Estimating the wave 1 and wave 2 infection fatality rates from SARS-CoV-2 in India

Soumik Purkayastha 1, Ritoban Kundu 2, Ritwik Bhaduri 2, Daniel Barker 1, Michael Kleinsasser 1, Debashree Ray 3,4, Bhramar Mukherjee 1,5,6,
PMCID: PMC8264482  PMID: 34238344

Abstract

Objective

There has been much discussion and debate around the underreporting of COVID-19 infections and deaths in India. In this short report we first estimate the underreporting factor for infections from publicly available data released by the Indian Council of Medical Research on reported number of cases and national seroprevalence surveys. We then use a compartmental epidemiologic model to estimate the undetected number of infections and deaths, yielding estimates of the corresponding underreporting factors. We compare the serosurvey based ad hoc estimate of the infection fatality rate (IFR) with the model-based estimate. Since the first and second waves in India are intrinsically different in nature, we carry out this exercise in two periods: the first wave (April 1, 2020–January 31, 2021) and part of the second wave (February 1, 2021–May 15, 2021).
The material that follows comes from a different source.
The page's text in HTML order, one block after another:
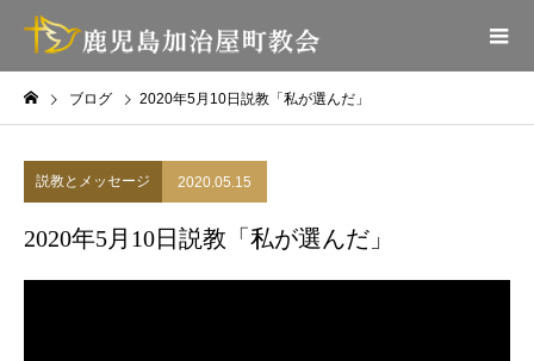
ブログ 2020年5月10日説教「私が選んだ」
説教とメッセージ 2020.05.15
2020年5月10日説教「私が選んだ」

The latest national seroprevalence estimate is from January 2021, and thus only relevant to our wave 1 calculations.

Results

Both wave 1 and wave 2 estimates qualitatively show that there is a large degree of “covert infections” in India, with model-based estimated underreporting factor for infections as 11.11 (95% credible interval (CrI) 10.71–11.47) and for deaths as 3.56 (95% CrI 3.48–3.64) for wave 1. For wave 2, underreporting factor for infections escalate to 26.77 (95% CrI 24.26–28.81) and to 5.77 (95% CrI 5.34–6.15) for deaths. If we rely on only reported deaths, the IFR estimate is 0.13% for wave 1 and 0.03% for part of wave 2. Taking underreporting of deaths into account, the IFR estimate is 0.46% for wave 1 and 0.18% for wave 2 (till May 15). Combining waves 1 and 2, as of May 15, while India reported a total of nearly 25 million cases and 270 thousand deaths, the estimated number of infections and deaths stand at 491 million (36% of the population) and 1.21 million respectively, yielding an estimated (combined) infection fatality rate of 0.25%. There is considerable variation in these estimates across Indian states. Up to date seroprevalence studies and mortality data are needed to validate these model-based estimates.

Supplementary Information

The online version contains supplementary material available at 10.1186/s13104-021-05652-2.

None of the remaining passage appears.